Breakfast is one of the most important of all meals, so it is integral to keep it high on nutrients. It is the right time to have some good rich food as the body can easily absorb all of it after a long approx 8 hours of fasting. Here are a few breakfast options to kick start your day.
Monday: Moong Dal Chilla
Moong dal is very nutritious and easy to digest. You may add vegetables of your choice to the chilla with spices according to your taste to make it more tasty and filling.
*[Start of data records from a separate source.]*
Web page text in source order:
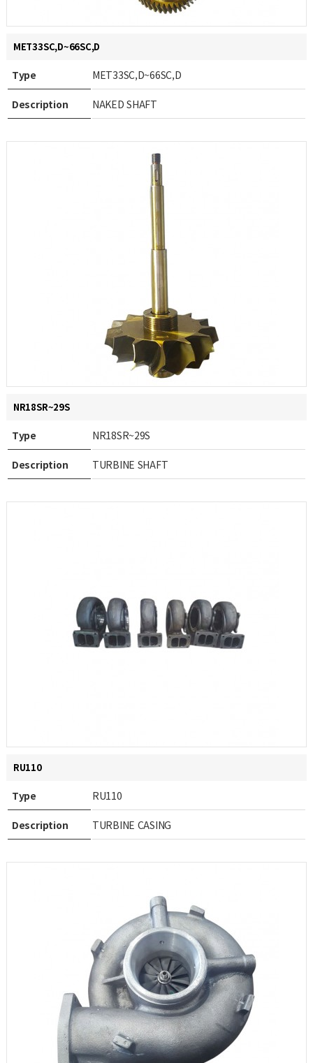
MET33SC,D~66SC,D
Type MET33SC,D~66SC,D
Description NAKED SHAFT
NR18SR~29S
Type NR18SR~29S
Description TURBINE SHAFT
RU110
Type RU110
Description TURBINE CASING
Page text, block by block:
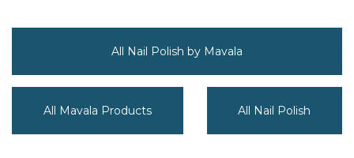
All Nail Polish by Mavala
All Mavala Products All Nail Polish
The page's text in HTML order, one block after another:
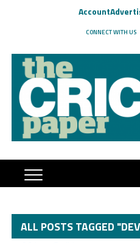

Pair it with some healthy coriander and mint chutney for flavour.
Tuesday: Upma
This South-Indian speciality is a wholesome option as breakfast for everyone. Because it is made out of semolina, it gives the body enough energy to sustain through the day. You may add some onions, peas, carrots or any other vegetable of your choice. It can be enjoyed with some freshly made sambhar for a healthy and tasty meal.
Wednesday: Idli Sambhar
Here’s the perfect combo of nutrition with carbs, proteins, fats, fibre and vitamins & minerals. Idli sambhar is a food item that tops the list of healthy options.
Thursday: Poha
The famous Maharashtrian and staple speciality is rich in carbs, protein, fibre and fat. The addition of chillies, peanuts and grated coconut makes it a wholesome meal, as it brings in a perfect crunch to your breakfast while satisfying your taste buds. This helps especially when you are on your weight loss journey.
Friday: Vegetable Dalia
It is an Indian superfood that aids in weight loss as it is high on dietary fibre. Great to begin your mornings with a bowl of hot dalia to get you going. You may customise it according to your taste buds.
Saturday: Thepla
This is a traditional delicacy from Gujrat made from whole wheat flour, fenugreek leaves, coriander leaves and some turmeric powder. A high on nutrition meal as it is roasted and has the goodness of greens. Have it with achaar or some freshly made coriander and mint chutney.
Sunday: Sevai
Ditch the regular noodles, twist it up with some sevai or vermicelli and make healthy Hakka noodles with less oil and more seasonal vegetables. Also, you may add some urad dal and chana dal to give it more of an Indian tadhka.